Items listed in a dataset:
==============================

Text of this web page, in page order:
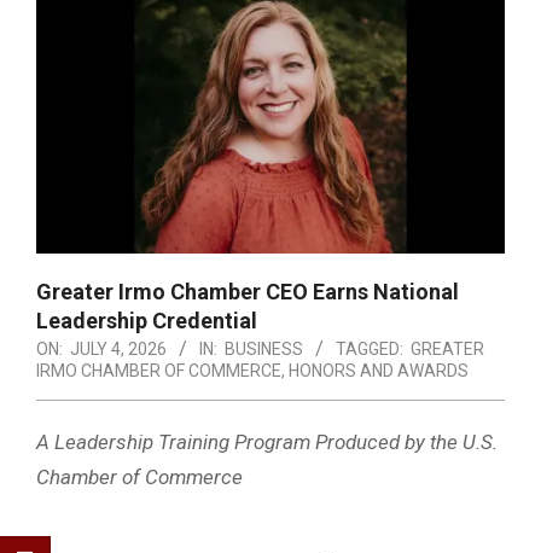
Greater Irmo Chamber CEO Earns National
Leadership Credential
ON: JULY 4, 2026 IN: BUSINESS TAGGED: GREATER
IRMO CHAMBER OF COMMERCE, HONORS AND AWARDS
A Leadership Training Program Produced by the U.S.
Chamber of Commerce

==============================

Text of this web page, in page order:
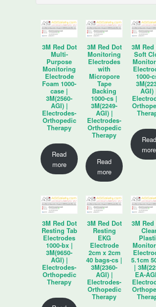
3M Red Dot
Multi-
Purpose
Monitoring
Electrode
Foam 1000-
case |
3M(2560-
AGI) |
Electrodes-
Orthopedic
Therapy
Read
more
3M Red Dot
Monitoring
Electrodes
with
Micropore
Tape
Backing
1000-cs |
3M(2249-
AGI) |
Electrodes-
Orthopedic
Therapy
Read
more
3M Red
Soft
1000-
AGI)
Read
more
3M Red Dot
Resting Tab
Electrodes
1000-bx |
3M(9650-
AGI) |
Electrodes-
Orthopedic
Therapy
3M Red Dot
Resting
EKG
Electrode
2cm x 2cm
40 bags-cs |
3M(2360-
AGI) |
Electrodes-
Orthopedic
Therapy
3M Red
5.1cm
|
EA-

==============================

(Problem requirements)
Nothing but a number should be given: the count of lines above in which the word "Leadership" occurs.

(Expected output)
2